- Mauricio Ochmann as El Chema
- Portrayed by: Mauricio Ochmann (2013–2017) Alberto Guerra (2018–present)
- Duration: 2013–present
- First appearance: "Dura Balacera" (2013)
- Created by: Luis Zelkowicz
- Spin-off appearances: El Chema (2016–2017)
- Alberto Guerra as El Chema (2018)

= El Chema (character) =

José María Venegas better known as El Chema is a fictional character on the Telemundo television series El Señor de los Cielos, created by Luis Zelkowicz. The role was portrayed by Mauricio Ochmann from the last episode of the first season of the series in 2013 until the end of the third season in 2015. Ochmann resumed the character in 2016, in the spin-off that produced Telemundo entitled El Chema.

After the announcement that Ochmann made about that he would not play the character again, the actor Alberto Guerra took up the character for the sixth season of El Señor de los Cielos.

==Storylines==
===Original series (2013–2018)===
====Season 1====
In season one, El Chema appears during a business that El Cabo and El Tijeras were doing with El Topo Galván.

====Season 2====
José María Venegas was born in Arizona, in a small shack while his parents were trying to cross the border.

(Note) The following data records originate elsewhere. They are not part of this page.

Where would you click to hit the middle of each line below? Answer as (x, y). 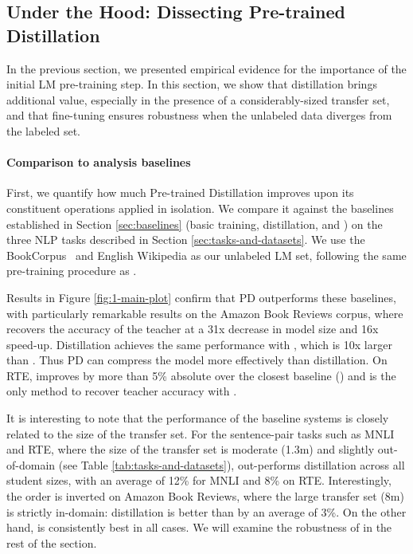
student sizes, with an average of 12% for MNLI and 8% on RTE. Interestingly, (199, 480)
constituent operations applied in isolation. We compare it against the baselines (200, 208)
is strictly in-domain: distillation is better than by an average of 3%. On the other (206, 511)
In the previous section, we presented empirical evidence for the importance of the (206, 68)
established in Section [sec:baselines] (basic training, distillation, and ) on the (195, 224)
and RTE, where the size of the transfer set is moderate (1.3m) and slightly (191, 449)
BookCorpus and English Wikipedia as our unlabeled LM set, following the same (206, 255)
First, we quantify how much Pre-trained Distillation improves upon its (180, 193)
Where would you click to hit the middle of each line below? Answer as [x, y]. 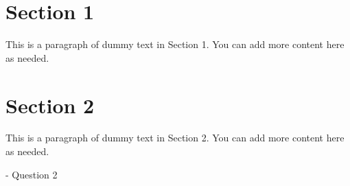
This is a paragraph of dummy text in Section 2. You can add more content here [175, 138]
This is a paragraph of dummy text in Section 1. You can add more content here [175, 44]
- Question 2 [32, 174]
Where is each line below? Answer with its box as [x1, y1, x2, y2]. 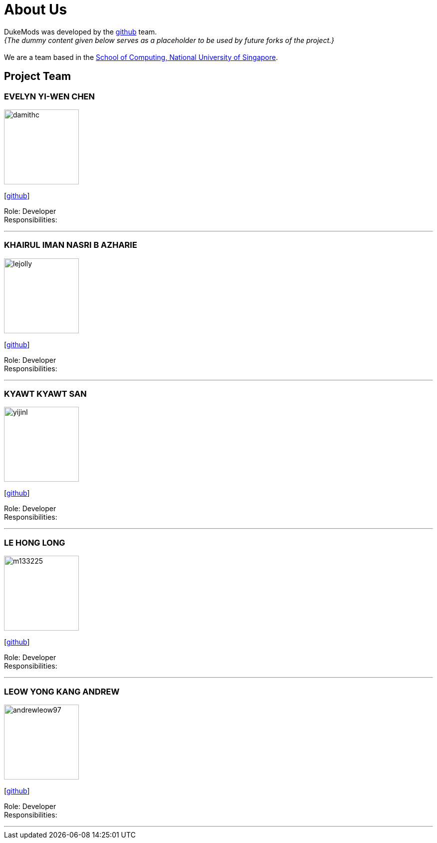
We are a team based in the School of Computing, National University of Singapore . [4, 52, 278, 61]
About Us [4, 1, 67, 18]
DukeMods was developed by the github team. [4, 27, 157, 36]
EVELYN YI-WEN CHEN [4, 91, 95, 101]
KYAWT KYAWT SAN [4, 389, 87, 399]
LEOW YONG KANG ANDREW [4, 686, 120, 697]
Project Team [4, 70, 71, 83]
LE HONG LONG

Son of an American mother and a Mexican father, not only grew marked by the influence of the two cultures, but also by the paranoia and the cunning of those who pass it crossing from one side to the other of the most watched border in the world. Over time, the legend of "Chema" was growing in a meteoric way to associate with the capos of distribution in the United States, particularly with Randy and his American white-collar cartel of lawyers and financiers, for which he operated.